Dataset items
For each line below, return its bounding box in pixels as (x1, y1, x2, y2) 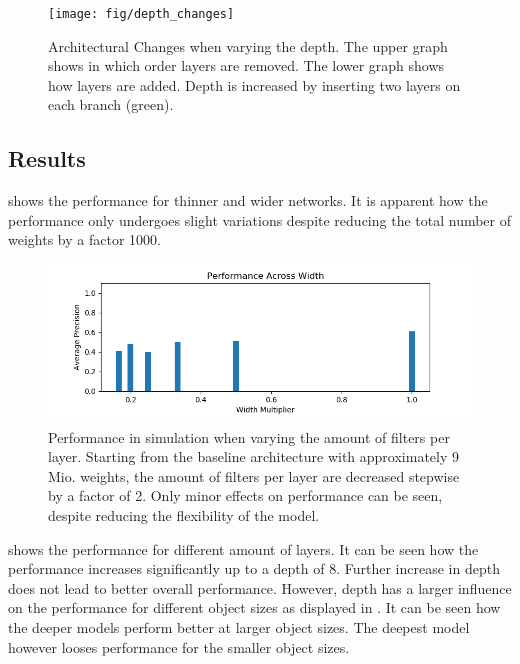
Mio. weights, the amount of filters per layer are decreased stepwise (48, 465, 460, 486)
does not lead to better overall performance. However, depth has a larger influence (8, 577, 512, 598)
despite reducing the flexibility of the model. (48, 504, 320, 525)
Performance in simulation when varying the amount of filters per (48, 426, 450, 447)
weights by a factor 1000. (8, 229, 161, 250)
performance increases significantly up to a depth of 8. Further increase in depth (8, 558, 500, 579)
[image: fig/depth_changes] (48, 7, 235, 21)
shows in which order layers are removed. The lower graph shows (48, 55, 445, 76)
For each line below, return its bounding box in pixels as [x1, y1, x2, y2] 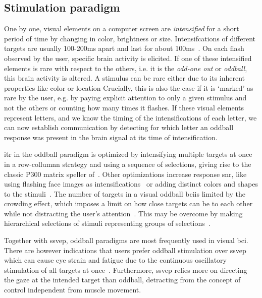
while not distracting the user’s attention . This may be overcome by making [4, 208, 243, 218]
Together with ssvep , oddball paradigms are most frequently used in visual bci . [4, 235, 248, 246]
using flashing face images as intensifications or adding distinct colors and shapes [4, 178, 258, 189]
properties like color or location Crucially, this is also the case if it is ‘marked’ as [4, 82, 253, 93]
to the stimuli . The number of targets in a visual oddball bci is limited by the [4, 188, 245, 199]
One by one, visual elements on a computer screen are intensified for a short [4, 23, 239, 34]
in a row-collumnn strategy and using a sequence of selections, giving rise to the [4, 158, 251, 169]
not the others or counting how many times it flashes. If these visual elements [4, 102, 244, 112]
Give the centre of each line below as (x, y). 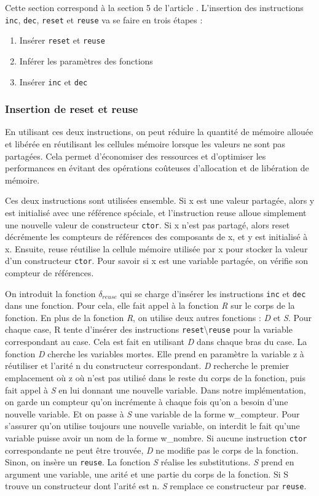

Action item -
Whenever a line above has the word "weights" in it, copy that line.

Solved exercise -
Mio. weights, the amount of filters per layer are decreased stepwise (48, 465, 460, 486)
weights by a factor 1000. (8, 229, 161, 250)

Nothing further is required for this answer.